STUDY MATERIAL:

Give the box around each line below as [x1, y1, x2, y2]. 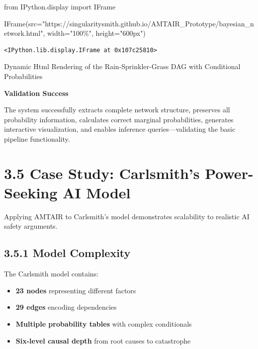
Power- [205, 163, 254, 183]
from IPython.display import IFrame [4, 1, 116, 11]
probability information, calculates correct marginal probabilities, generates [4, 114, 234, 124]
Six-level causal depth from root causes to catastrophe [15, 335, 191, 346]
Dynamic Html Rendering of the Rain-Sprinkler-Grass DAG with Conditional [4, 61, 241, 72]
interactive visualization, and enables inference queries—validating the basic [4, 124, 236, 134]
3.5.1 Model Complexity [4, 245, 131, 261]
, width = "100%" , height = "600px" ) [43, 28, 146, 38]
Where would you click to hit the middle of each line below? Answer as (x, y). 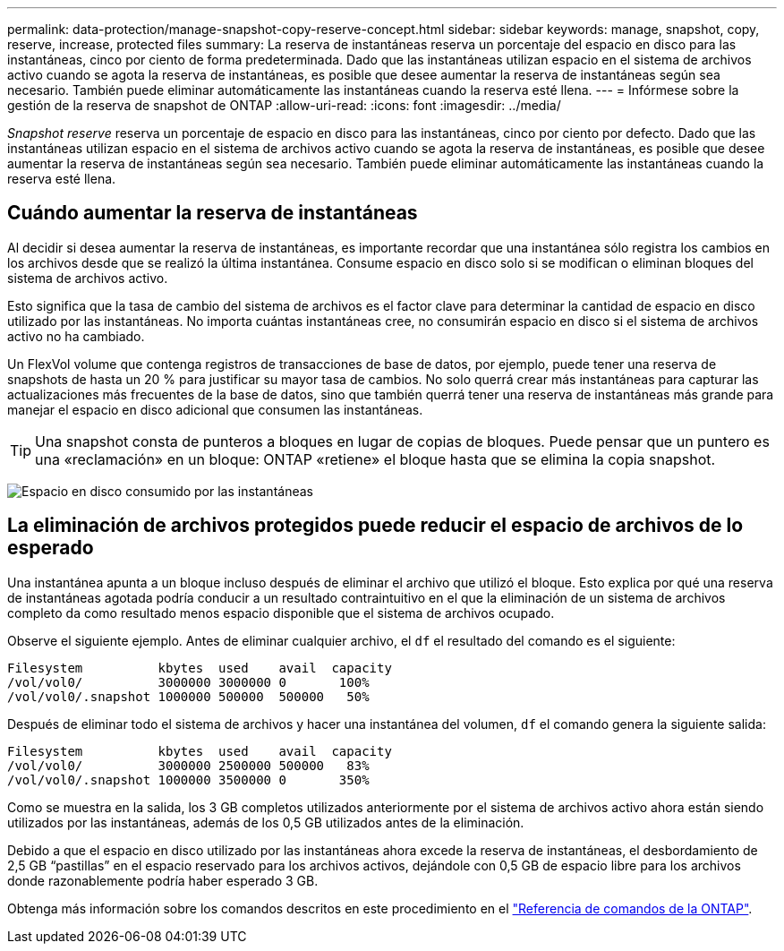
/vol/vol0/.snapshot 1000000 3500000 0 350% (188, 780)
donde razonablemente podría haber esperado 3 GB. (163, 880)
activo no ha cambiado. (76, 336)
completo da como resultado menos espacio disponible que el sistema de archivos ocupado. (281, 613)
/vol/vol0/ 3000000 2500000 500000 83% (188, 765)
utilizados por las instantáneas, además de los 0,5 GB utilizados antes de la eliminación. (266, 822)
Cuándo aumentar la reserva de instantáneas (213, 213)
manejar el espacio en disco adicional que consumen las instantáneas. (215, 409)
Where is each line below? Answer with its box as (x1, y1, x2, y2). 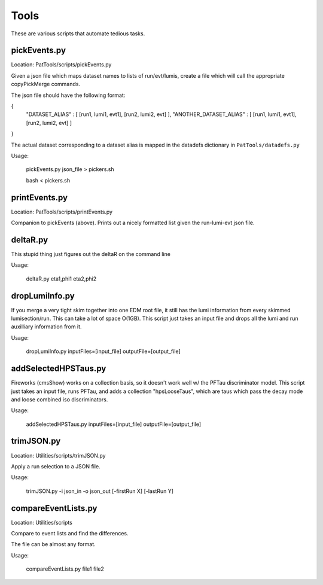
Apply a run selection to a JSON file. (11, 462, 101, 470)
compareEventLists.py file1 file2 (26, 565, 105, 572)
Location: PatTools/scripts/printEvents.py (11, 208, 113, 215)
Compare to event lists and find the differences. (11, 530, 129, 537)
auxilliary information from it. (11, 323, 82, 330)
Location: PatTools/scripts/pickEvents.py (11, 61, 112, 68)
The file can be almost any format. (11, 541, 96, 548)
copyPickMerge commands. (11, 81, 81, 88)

TASK: Look through the entries and return each line that has the word "instantáneas" in it.

PROBLEM SOLUTION:
utilizados por las instantáneas, además de los 0,5 GB utilizados antes de la eliminación. (266, 822)
Cuándo aumentar la reserva de instantáneas (213, 213)
manejar el espacio en disco adicional que consumen las instantáneas. (215, 409)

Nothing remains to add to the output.